[[ The data open ]]

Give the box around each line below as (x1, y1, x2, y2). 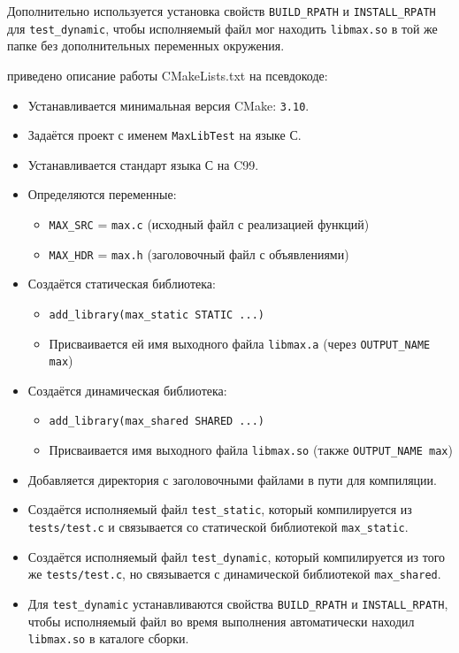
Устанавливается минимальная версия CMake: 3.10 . (27, 96, 310, 114)
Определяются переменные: (27, 185, 177, 204)
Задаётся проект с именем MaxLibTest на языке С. (27, 126, 302, 144)
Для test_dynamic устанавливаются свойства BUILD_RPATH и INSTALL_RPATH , (27, 595, 448, 612)
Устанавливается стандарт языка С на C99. (27, 155, 259, 173)
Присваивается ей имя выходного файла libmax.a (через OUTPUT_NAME (49, 334, 431, 352)
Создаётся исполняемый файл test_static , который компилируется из (27, 500, 412, 519)
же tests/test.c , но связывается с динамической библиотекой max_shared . (27, 565, 441, 583)
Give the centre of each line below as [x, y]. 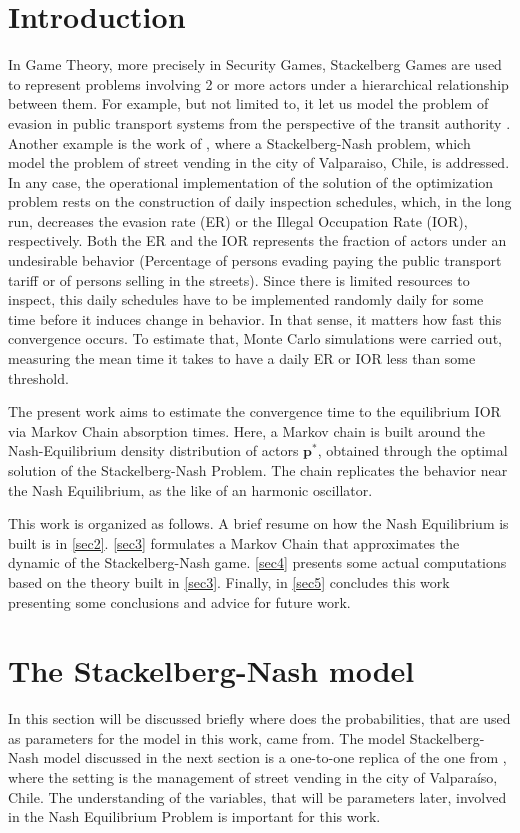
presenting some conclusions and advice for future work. [179, 601]
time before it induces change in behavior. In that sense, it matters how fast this [255, 318]
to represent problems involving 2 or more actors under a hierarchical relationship [258, 83]
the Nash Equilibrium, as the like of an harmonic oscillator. [190, 489]
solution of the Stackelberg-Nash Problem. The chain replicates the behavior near [258, 470]
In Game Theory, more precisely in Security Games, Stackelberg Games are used [255, 64]
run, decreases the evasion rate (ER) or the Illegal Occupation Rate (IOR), [238, 220]
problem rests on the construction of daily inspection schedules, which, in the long [260, 201]
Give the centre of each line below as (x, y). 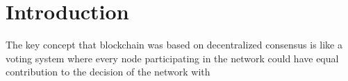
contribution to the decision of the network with (108, 72)
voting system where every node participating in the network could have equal (172, 58)
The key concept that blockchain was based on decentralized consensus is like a (174, 45)
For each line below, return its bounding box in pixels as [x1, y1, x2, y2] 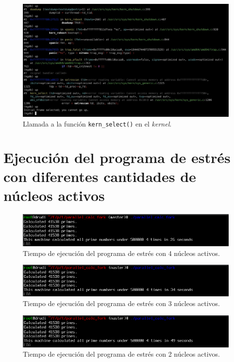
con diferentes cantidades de [3, 166, 196, 186]
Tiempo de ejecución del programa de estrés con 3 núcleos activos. [23, 298, 220, 308]
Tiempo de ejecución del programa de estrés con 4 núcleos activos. [23, 248, 220, 258]
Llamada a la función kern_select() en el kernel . [23, 118, 172, 128]
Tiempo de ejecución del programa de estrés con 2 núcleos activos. [23, 349, 220, 359]
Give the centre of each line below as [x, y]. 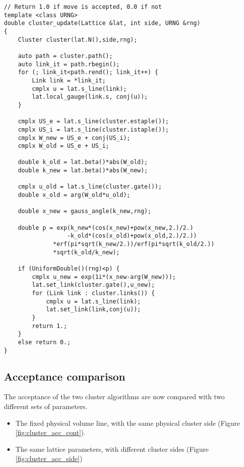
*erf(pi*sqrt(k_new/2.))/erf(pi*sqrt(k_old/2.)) [134, 244]
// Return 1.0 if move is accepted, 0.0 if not [83, 7]
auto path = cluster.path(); [65, 56]
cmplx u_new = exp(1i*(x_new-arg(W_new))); [104, 277]
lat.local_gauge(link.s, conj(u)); [90, 97]
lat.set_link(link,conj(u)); [93, 310]
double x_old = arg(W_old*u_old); [74, 195]
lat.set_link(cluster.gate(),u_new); [93, 285]
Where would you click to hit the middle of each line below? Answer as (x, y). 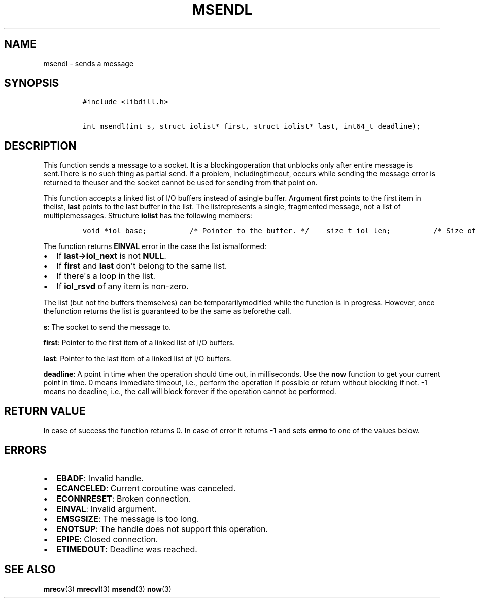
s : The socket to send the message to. (107, 327)
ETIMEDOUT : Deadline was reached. (127, 549)
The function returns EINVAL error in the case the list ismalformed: (155, 246)
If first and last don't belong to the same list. (142, 266)
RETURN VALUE (45, 411)
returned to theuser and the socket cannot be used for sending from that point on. (180, 183)
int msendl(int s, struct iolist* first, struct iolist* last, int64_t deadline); (251, 127)
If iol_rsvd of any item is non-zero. (123, 286)
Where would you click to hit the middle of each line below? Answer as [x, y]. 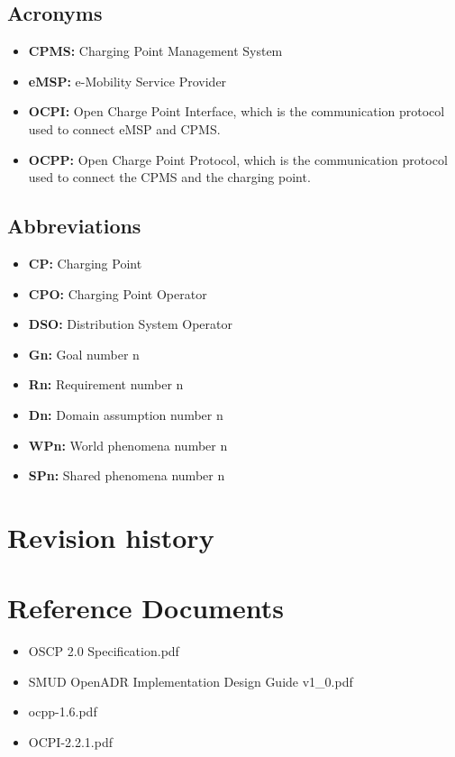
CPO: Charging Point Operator [118, 293]
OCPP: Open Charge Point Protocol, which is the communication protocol [238, 159]
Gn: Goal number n [84, 354]
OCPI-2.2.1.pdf [70, 742]
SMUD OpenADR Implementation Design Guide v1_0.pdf [191, 681]
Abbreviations [74, 226]
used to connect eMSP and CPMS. [124, 128]
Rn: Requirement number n [106, 384]
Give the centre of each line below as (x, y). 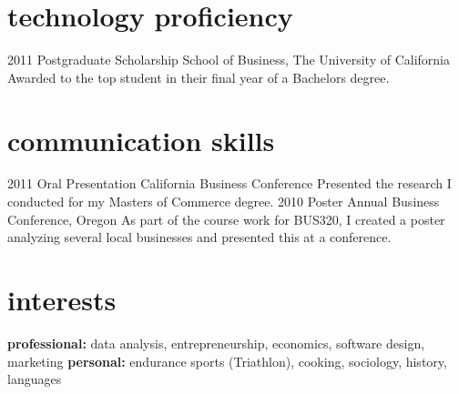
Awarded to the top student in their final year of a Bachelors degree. (199, 77)
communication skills (141, 140)
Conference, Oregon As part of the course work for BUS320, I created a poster (226, 219)
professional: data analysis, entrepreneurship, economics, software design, (216, 343)
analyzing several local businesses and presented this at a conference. (199, 237)
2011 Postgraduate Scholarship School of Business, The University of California (229, 60)
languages (35, 379)
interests (62, 299)
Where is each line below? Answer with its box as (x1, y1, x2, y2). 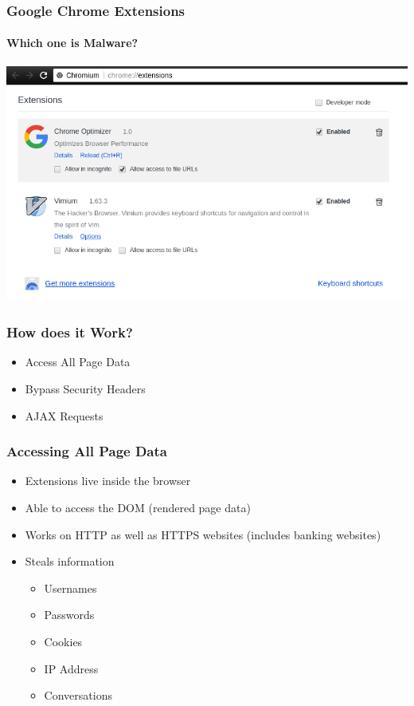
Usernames (44, 579, 97, 596)
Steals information (25, 553, 115, 570)
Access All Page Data (25, 353, 131, 370)
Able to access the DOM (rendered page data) (25, 499, 251, 515)
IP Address (44, 660, 99, 676)
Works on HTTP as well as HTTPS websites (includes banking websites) (25, 526, 381, 542)
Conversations (44, 687, 112, 704)
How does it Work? (6, 322, 133, 342)
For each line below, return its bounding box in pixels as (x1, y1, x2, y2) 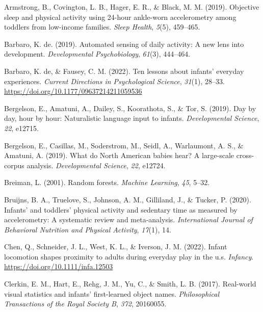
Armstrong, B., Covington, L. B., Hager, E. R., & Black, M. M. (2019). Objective (4, 2, 259, 12)
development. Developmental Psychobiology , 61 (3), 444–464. (4, 48, 191, 59)
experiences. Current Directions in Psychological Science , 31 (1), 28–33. (4, 75, 225, 86)
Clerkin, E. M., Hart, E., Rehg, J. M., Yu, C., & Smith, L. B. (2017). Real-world (4, 278, 256, 289)
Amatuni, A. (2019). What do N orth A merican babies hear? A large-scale (4, 150, 234, 161)
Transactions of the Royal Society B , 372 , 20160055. (4, 298, 167, 309)
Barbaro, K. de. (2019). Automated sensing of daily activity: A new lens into (4, 38, 244, 49)
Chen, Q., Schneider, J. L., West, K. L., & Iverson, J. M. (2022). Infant (4, 241, 227, 252)
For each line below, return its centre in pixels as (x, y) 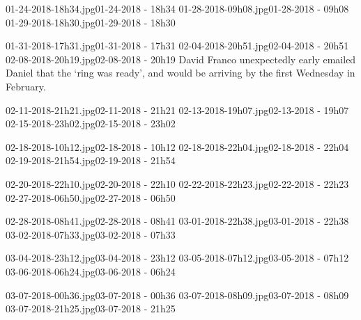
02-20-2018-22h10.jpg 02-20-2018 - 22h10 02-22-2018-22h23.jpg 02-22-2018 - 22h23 (177, 183)
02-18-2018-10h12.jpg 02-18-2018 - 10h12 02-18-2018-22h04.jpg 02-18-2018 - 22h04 (177, 146)
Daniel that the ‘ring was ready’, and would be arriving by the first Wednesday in (180, 73)
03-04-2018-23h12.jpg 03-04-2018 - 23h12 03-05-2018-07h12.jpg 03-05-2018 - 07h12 (177, 258)
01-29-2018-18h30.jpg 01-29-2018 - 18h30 (91, 22)
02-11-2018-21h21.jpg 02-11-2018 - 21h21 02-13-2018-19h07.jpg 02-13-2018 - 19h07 (177, 110)
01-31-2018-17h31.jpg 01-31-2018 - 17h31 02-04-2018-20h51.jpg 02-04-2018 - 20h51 (177, 46)
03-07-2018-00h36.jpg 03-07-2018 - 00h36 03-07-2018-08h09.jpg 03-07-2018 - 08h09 (177, 295)
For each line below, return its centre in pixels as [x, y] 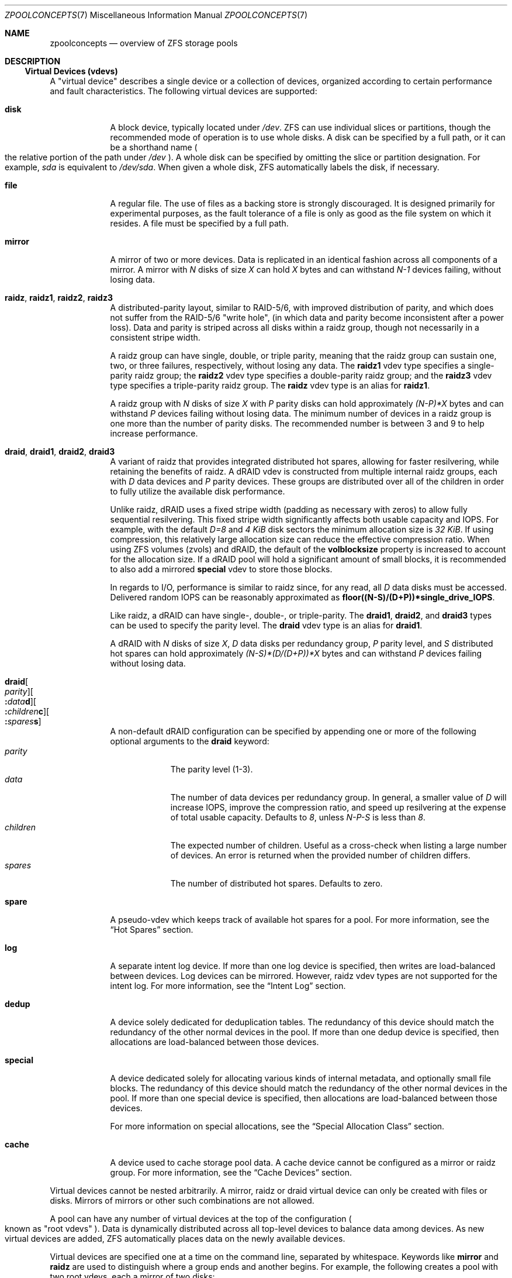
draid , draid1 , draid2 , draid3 [60, 451]
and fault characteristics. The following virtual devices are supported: [184, 91]
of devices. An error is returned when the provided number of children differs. [320, 855]
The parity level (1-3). [212, 769]
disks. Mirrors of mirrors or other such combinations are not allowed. [182, 1200]
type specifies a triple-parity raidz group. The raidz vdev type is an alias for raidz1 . [270, 385]
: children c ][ [27, 711]
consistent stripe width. [155, 337]
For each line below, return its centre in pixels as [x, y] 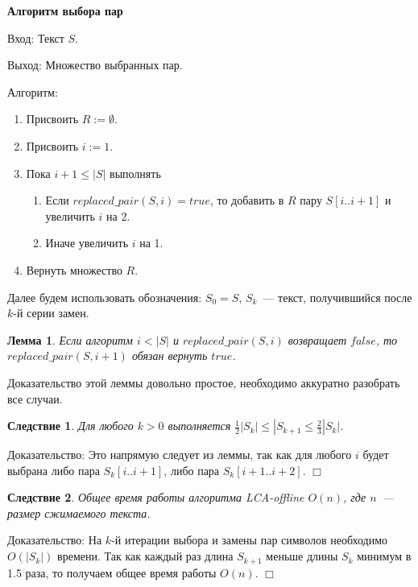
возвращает [317, 339]
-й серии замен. [51, 313]
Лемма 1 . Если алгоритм [70, 339]
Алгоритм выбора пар [65, 10]
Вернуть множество [74, 269]
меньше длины [302, 556]
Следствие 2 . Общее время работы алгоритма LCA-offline [156, 497]
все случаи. [35, 398]
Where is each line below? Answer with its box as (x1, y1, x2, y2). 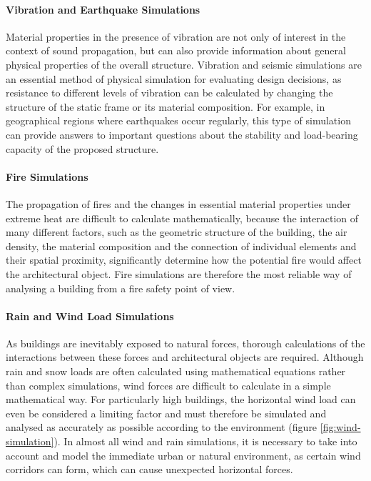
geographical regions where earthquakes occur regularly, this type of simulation (6, 113, 351, 128)
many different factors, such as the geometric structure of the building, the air (6, 224, 347, 239)
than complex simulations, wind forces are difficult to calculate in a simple (6, 377, 331, 392)
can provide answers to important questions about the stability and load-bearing (6, 127, 358, 142)
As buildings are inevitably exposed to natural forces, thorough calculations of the (6, 335, 365, 350)
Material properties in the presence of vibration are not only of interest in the (6, 29, 346, 44)
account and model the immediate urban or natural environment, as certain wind (6, 447, 361, 462)
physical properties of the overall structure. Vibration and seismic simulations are (6, 56, 362, 71)
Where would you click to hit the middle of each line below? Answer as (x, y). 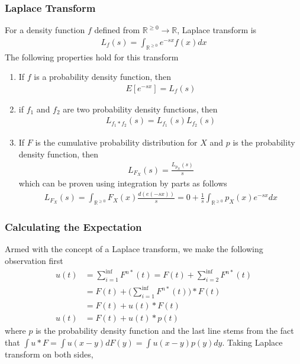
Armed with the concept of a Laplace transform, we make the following (134, 249)
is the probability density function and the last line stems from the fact (165, 331)
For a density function (45, 30)
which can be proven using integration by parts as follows (123, 183)
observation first (34, 261)
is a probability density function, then (102, 77)
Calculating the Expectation (73, 227)
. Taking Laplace (252, 342)
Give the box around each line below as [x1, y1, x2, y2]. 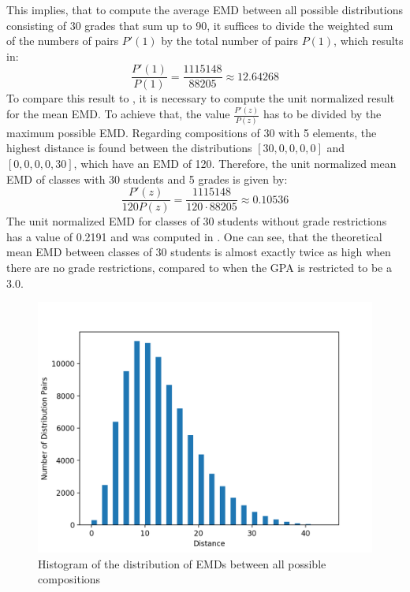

[[ The data closed ]]

**Problem to work on**:
Above are some entries. Restate word for word the lines from the one holding "languages (35, 379)" through the one holding "pixels as (x1, y1, x2, y2)", but not the pictures.

**Answer to the exercise**:
languages (35, 379)
interests (62, 299)
Where is each line below? Answer with its box as (x1, y1, x2, y2). 
Usernames (44, 579, 97, 596)
Steals information (25, 553, 115, 570)
Access All Page Data (25, 353, 131, 370)
Able to access the DOM (rendered page data) (25, 499, 251, 515)
IP Address (44, 660, 99, 676)
Works on HTTP as well as HTTPS websites (includes banking websites) (25, 526, 381, 542)
Conversations (44, 687, 112, 704)
How does it Work? (6, 322, 133, 342)
For each line below, return its bounding box in pixels as (x1, y1, x2, y2) 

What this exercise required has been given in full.